CHASEで必要となる初期項目は、サービス事業所の介護記録等のデータやケアマネジャー等が行った利用者の状態評価のデータのうち、電子的に取得されている可能性の高い265項目を予定しているとのこと。

項目は今後随時見直しをしていく予定であり、項目全てを埋める必要はないとしている。

収集する具体的項目(一部抜粋)(*3)

  • 栄養マネジメントに関する情報(身長・体重・血清アルブミン値・食事摂取量・水分摂取量)
  • 経口移行・維持に関する情報( 経口摂取の状態<歯又は使用中の義歯がある・食事介助が必要である>)
  • 口腔機能向上に関する情報(かかりつけ歯科医・改定水飲みテスト<むせる・呼吸切迫・嚥下あり>)
  • 個別機能訓練に関する情報(自分で食べる<興味がある・してみたい・している>)
  • アセスメント等に関する情報(食事の回数<一日の食事の回数>)
  • 認知症に関する情報(改定長谷川式認知症スケール(HDS-R)<HDS-Rの値を記載>・同じことを何度も何度も聞く )
  • 日常生活動作に関する情報(Barthel Index・FIM)

(*3)介護分野における今後のエビデンスの蓄積に向けて収集すべき情報について(中間とりまとめ)
https://www.mhlw.go.jp/content/12301000/000485928.pdf

しかし一部の具体的項目についてだけでもリハビリのデータベース(VISIT)と重複している部分がある。
元々リハビリ計画書はケアマネの居宅計画書を元に作成するものだ。
項目の中にある基本情報やアセスメントに関する部分はもちろん重複してくる。

そして個別機能訓練に関する部分や認知症に関する長谷川式認知症スケールなどはリハビリの専門分野でVISITの項目にもある。
そのためログイン後にVISITのリハマネⅣを利用している利用者かどうか選択できれば重複することはないと思うが如何か。

事業所単位での細かい見解のすり合わせも必要に

また今回のCHASEは、ただ単純にデータ収集をしたいだけであり、多方面から利用者個人の経過を追うということではなさそうであるが、各サービス事業所間の見解の違いなどはどう整合性をつけていくのか気になるところである。

これまで各サービス事業所はケアマネに情報提供を行いケアマネが全て情報を把握し、自立支援に向けた支援を考え各サービス事業所へフィードバックしていたが、今度は各サービス事業所間で見解の違う情報が入力されていくこともあるはずだ。

その他にも、CHASEの目的がデータ収集だけであるなら算定要件をもっと簡易的なものにした方が良い。
例えばVISITのリハマネⅣの算定要件はリハマネⅢの算定要件を満たしていなければならない。

医師・家族など関係者を含めた月に1度(半年間まで)のリハマネ会議の開催や医師からの説明など、利用者全員を対象に行うことが難しい算定要件である。
これでは容易にデータが集まらない。

利用者負担も不安材料?

利用者負担についてもそうだ。
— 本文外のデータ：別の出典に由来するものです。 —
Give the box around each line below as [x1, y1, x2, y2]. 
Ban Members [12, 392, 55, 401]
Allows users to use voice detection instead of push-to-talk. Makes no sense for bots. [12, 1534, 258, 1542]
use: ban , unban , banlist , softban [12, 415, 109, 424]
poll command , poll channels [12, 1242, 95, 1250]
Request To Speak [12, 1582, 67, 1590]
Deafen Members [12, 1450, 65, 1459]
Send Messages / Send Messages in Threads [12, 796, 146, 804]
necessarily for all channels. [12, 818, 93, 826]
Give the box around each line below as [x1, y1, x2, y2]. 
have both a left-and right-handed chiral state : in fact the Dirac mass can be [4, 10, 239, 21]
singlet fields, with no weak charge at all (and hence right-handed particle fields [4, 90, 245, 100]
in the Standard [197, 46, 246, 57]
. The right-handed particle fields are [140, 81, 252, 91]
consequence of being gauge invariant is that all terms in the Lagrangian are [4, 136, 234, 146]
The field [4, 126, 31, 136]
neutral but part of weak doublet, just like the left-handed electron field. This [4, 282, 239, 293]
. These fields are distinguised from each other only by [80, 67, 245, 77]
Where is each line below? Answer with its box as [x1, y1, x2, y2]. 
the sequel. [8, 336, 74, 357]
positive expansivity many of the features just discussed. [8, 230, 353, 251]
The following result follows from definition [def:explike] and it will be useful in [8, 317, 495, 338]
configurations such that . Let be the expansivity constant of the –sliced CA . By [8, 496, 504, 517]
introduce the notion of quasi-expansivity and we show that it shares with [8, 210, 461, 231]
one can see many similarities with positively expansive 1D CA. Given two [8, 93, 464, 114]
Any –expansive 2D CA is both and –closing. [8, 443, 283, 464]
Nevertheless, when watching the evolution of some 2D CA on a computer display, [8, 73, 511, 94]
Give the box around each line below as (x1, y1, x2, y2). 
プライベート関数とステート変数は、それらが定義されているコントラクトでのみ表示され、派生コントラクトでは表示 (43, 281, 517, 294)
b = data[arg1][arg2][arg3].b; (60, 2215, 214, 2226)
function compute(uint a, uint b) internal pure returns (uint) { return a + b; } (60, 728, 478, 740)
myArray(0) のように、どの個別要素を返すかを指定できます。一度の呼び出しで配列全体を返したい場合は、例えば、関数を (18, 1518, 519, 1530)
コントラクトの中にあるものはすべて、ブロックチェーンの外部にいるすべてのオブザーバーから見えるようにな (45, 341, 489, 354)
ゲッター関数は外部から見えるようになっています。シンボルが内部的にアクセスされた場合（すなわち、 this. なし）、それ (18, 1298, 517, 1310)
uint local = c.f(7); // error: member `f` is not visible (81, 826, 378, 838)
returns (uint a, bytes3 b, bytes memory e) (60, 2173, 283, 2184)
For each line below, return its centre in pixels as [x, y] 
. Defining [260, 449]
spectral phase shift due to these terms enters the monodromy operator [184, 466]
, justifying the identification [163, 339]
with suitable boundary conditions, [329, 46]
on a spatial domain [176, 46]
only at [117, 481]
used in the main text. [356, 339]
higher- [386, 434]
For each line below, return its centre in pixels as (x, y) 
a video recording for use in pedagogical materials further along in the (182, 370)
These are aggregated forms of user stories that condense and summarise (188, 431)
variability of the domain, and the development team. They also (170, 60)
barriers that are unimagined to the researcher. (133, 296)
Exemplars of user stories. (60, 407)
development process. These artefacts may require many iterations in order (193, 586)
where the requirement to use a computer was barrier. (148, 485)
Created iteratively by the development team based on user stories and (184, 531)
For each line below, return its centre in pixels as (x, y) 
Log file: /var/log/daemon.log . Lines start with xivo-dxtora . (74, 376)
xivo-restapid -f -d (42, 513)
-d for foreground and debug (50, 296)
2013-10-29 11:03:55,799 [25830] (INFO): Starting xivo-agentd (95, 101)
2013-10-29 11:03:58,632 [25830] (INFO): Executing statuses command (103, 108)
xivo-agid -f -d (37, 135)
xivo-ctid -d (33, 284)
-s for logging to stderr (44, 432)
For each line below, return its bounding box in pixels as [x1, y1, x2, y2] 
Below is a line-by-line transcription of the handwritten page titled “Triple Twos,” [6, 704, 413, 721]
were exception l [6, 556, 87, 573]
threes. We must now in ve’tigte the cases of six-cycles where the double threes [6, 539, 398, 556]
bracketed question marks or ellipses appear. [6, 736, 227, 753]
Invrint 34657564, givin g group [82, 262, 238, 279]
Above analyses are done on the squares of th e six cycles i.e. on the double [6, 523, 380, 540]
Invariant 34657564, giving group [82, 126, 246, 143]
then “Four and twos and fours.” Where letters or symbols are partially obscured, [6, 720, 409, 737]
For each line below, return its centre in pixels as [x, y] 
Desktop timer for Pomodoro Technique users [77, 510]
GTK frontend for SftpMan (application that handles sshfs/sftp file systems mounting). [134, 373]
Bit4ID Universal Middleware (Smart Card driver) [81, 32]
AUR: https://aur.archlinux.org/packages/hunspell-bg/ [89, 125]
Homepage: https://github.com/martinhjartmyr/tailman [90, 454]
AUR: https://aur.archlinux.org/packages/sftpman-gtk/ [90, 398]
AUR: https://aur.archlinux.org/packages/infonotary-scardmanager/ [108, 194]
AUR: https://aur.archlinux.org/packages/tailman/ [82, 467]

VISITのリハマネⅣは1020単位である。
利用者負担が増えていく中、国に情報提供をするために1020単位かかるサービスを快く引き受けてくれる利用者ばかりではない。

利用者側にもメリットがなければ更にデータ収集に時間が掛かると考える。

国は本年度中にケアの分類法等のデータ収集様式を作成し来年度中にデータベースの構築を開始、2019年度に試行運用を行い2020年度の本格運用開始を目指すとしている。